1
Jun/11

DTW OFF-SITE — YANIRA CASTRO | A CANARY TORSI: PARADIS

1
Jun/11

Yanira Castro’s PARADIS is first site-specific dance project to be held at the Brooklyn Botanic Garden (photo by Kevin Kwan)

Brooklyn Botanic Garden
Desert House in the Steinhardt Conservatory and the Cherry Esplanade
1000 Washington Ave.
June 2-4, $20, 8:00/8:30
www.dancetheaterworkshop.org
www.acanarytorsi.org

The Brooklyn Botanic Garden is already one of New York City’s paradises, but on Thursday, Friday, and Saturday, choreographer Yanira Castro will make it even more so. The Puerto Rican-born, Brooklyn-based Castro, who specializes in site-adaptable dance installations, is bringing her a canary torsi “organism” to the Desert House in the Steinhardt Conservatory and then on to the Cherry Esplanade for Paradis, the first site-specific dance project held at the century-old botanic garden. Inspired by the last part of Jean-Luc Godard’s 2004 film Notre Musique, the piece incorporates audience movement into the choreography, performed by nine dancers (Peggy Cheng, Simon Courchel, Shayla-Vie Jenkins, Luke Miller, Peter Schmitz, Stuart Singer, Darrin Wright, Pamela Vail, and Kimberly Young), with live piano accompaniment by Michael Dauphinais and sound design by Stephan Moore. Presented by Dance Theater Workshop, Paradis is the follow-up to last fall’s Wilderness, a performance and audio installation that took place at the Invisible Dog Art Center in Brooklyn. Paradis is scheduled for June 2 at 8:00, June 3 at 8:30, and June 4 at 8:00, and tickets are only $20, which is pretty cheap for your own piece of paradise.

Yanira Castro | a canary torsi celebrate the Brooklyn Botanic Garden in PARADIS (photo by Yi-Chun Wu)

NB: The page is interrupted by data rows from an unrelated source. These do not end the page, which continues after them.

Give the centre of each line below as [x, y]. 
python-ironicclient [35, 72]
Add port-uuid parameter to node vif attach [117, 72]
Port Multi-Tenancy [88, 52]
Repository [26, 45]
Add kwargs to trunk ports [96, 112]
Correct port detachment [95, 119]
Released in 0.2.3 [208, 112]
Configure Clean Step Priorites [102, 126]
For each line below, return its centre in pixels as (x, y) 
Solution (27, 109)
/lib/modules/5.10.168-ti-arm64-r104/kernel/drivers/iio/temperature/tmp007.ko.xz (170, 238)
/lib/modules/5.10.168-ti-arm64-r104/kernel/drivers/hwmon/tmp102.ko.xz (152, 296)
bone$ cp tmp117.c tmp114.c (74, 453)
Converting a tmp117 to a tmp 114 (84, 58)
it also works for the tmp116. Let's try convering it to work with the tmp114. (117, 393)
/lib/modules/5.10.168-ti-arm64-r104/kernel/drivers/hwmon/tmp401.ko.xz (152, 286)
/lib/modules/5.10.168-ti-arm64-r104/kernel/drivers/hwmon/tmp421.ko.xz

Update: Yanira Castro’s Paradis does indeed turn out to be a piece of paradise. The audience of approximately sixty people first meets in the visitor center (be sure to go to the 1000 Washington St. entrance), then is led to the Brooklyn Botanic Garden’s Steinhardt Conservatory, where they surround the outside of the Desert House. Inside, Peter Schmitz, dressed all in white with white face paint, stands still before slowly making his way around the cactus plants and trees, using herky-jerky motion, then moving faster, stopping to mime eating an apple, then erupting in off-key song, dancing and singing to tinny, lo-fi, scratchy piano music that pipes out of security guards’ walkie-talkies. Expanding his work with Castro on Wilderness, Schmitz evokes Adam in the Garden of Eden as well as Frankenstein’s monster and the Supreme Being as he learns to walk, talk, and eat. At the end of the solo, the audience is led in the dark to the wide expanse of the resplendently green Cherry Esplanade, where they come upon Michael Dauphinais playing the piano (sounding much better in person than over the walkie-talkies), playing an evolving score that is impacted by the presence of the crowd. Four huge spotlights illuminate the lawn as Peggy Cheng, Simon Courchel, Shayla-Vie Jenkins, Luke Miller, Stuart Singer, Darrin Wright, Pamela Vail, and Kimberly Young emerge in the distance, frolicking across the grass and eventually weaving through the crowd, who can sit or stand wherever they want. After being selected to follow a particular dancer, the audience segments into groups that end up watching a deeply intimate, thrillingly erotic duet. Inspired very directly by the “Paradis” section of Jean-Luc Godard’s Notre Musique, Castro’s Paradis feels like it grew organically out of the ground (or descended from the heavens), like the lovely trees and flowers that cover the garden’s fifty-two lush acres. No mere spectacle, the piece invites the viewer to become part of a magical experience, a fitting tribute to the beauty of the Brooklyn Botanic Garden and the endless imagination of Castro and her company.